It seems like there should be some way to "hack" the audio transcription that google offers through google voice or youtube. Unfortunately I haven't found a way to upload a file. With youtube, if you make a fake movie, it gives an error that it can't be transcribed. Getting google voice to work would require some sort of phone interface I suppose...

Re:I've wondered about this too (4, Informative)

Enuratique (993250) | more than 4 years ago | (#32972214)

Google relies on Twilio [twilio.com] for their audio transcription.

Re:I've wondered about this too (1)

itamblyn (867415) | more than 4 years ago | (#32972506)

Source?

Best Idea (3, Informative)

Anonymous Coward | more than 4 years ago | (#32971980)

just upload it to youtube, its genius google transcription technology will make everything sense out of it.

Re:Best Idea (0)

Culture20 (968837) | more than 4 years ago | (#32972112)

genius google transcription technology

That's not a transcription technology, that's the comments. People tend to repeat the phrases they like. For example:
genius google transcription technology. ROFLMAO
Why'd you steal this video? The original has over 2,000,000 views.
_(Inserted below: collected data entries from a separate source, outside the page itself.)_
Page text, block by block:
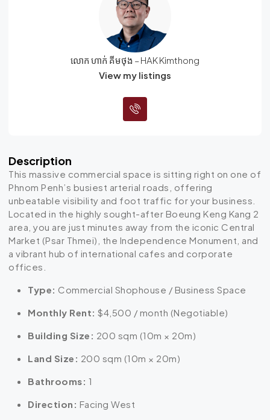
លោក ហាក់ គីមថុង – HAK Kimthong
View my listings
Description
This massive commercial space is sitting right on one of
Phnom Penh’s busiest arterial roads, offering
unbeatable visibility and foot traffic for your business.
Located in the highly sought-after Boeung Keng Kang 2
area, you are just minutes away from the iconic Central
Market (Psar Thmei), the Independence Monument, and
a vibrant hub of international cafes and corporate
offices.
Type: Commercial Shophouse / Business Space
Monthly Rent: $4,500 / month (Negotiable)
Building Size: 200 sqm (10m × 20m)
Land Size: 200 sqm (10m × 20m)
Bathrooms: 1
Direction: Facing West
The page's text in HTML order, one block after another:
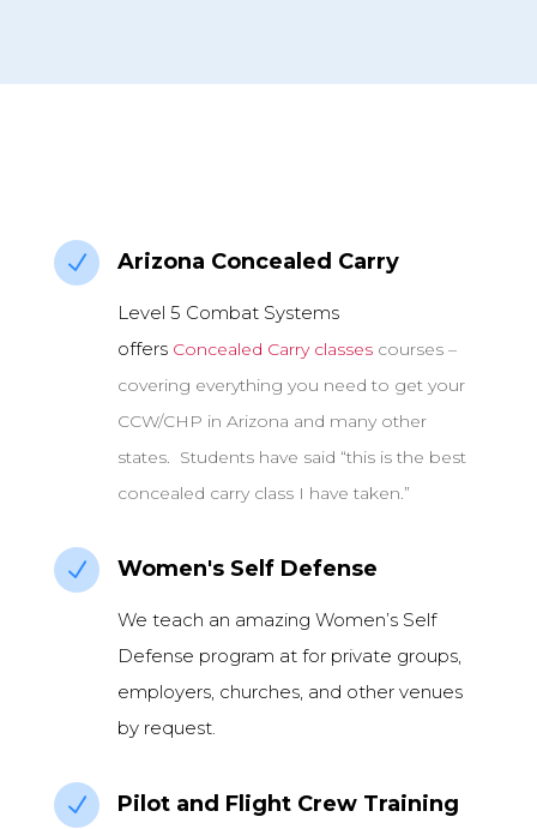
N Arizona Concealed Carry
Level 5 Combat Systems
offersConcealed Carry classescourses –
covering everything you need to get your
CCW/CHP in Arizona and many other
states. Students have said “this is the best
concealed carry class I have taken.”
N Women's Self Defense
We teach an amazing Women’s Self
Defense program at for private groups,
employers, churches, and other venues
by request.
N Pilot and Flight Crew Training
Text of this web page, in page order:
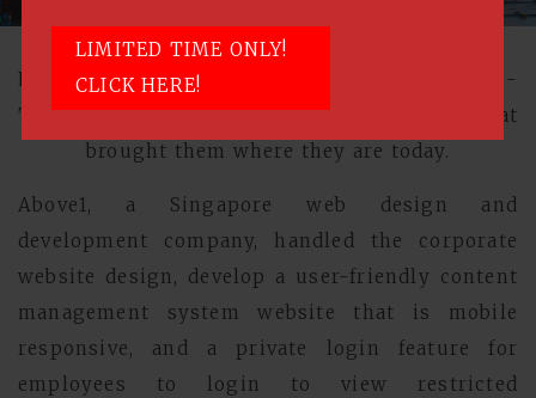
LIMITED TIME ONLY!
CLICK HERE!
Reliability, Integrity, Perseverance, Resilience -
These are Global Airfreight's core values that
brought them where they are today.
Above1, a Singapore web design and
development company, handled the corporate
website design, develop a user-friendly content
management system website that is mobile
responsive, and a private login feature for
employees to login to view restricted
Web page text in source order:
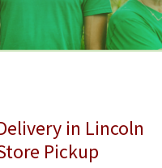
in Lincoln
Pickup
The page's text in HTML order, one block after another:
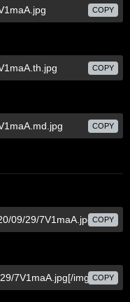
COPY
COPY
COPY
COPY
COPY
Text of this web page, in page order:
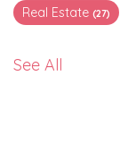
Real Estate (27)
See All
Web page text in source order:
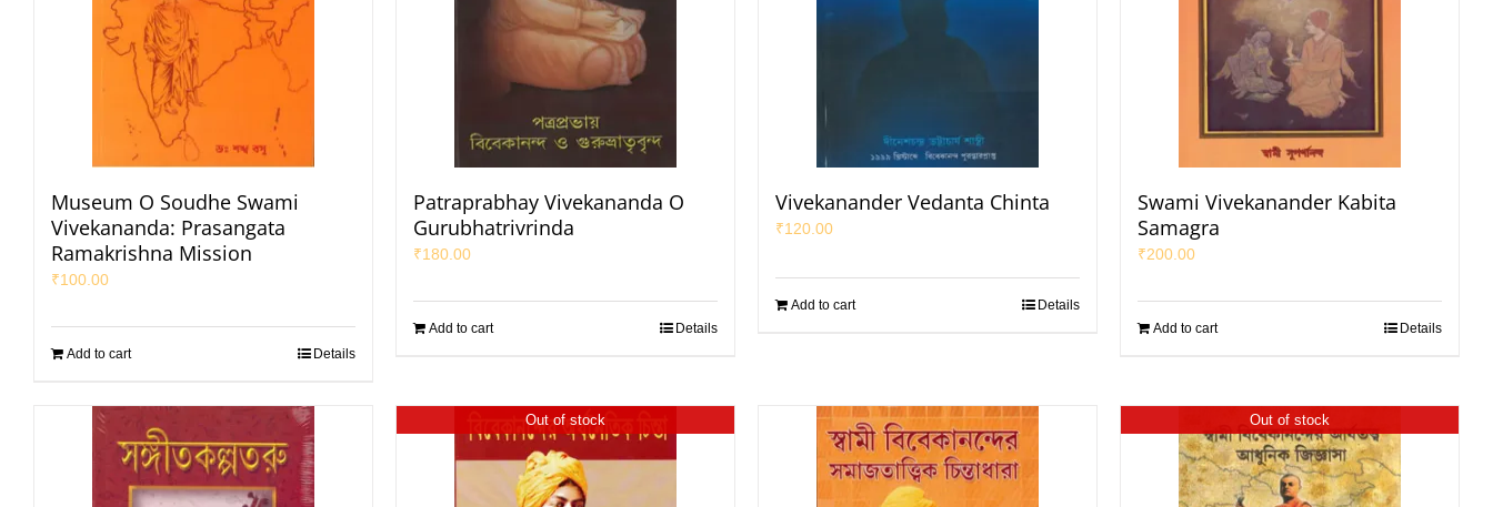
Museum O Soudhe Swami
Vivekananda: Prasangata
Ramakrishna Mission
₹100.00
Add to cart Details
Patraprabhay Vivekananda O
Gurubhatrivrinda
₹180.00
Add to cart Details
Vivekanander Vedanta Chinta
₹120.00
Add to cart Details
Swami Vivekanander Kabita
Samagra
₹200.00
Add to cart Details
Out of stock Out of stock
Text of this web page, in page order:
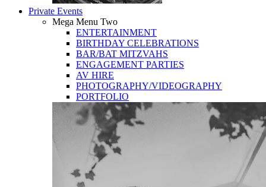
Private Events
Mega Menu Two
ENTERTAINMENT
BIRTHDAY CELEBRATIONS
BAR/BAT MITZVAHS
ENGAGEMENT PARTIES
AV HIRE
PHOTOGRAPHY/VIDEOGRAPHY
PORTFOLIO

You stole this.
I like when he said "upload it to youtube" ;) 3 (it looks like a heart!)

Having delt with this... (1)

Skuld-Chan (302449) | more than 4 years ago | (#32972000)

I'm interested in open version of a transcription app (I run a lab with a lot of this software/equipment) but this is a very vertical market - up until recently there wasn't any standard interface for the foot pedal (newer ones are hid usb devices now).

I had to throw away a bunch of sony serial devices because they only worked with one app I can't make work on newer versions of Windows.

youtube (1, Informative)

Anonymous Coward | more than 4 years ago | (#32972012)

upload to youtube and let it create closed captions. the results won't be perfect, but it will be better than most software.

simon and julius (0)

Anonymous Coward | more than 4 years ago | (#32972016)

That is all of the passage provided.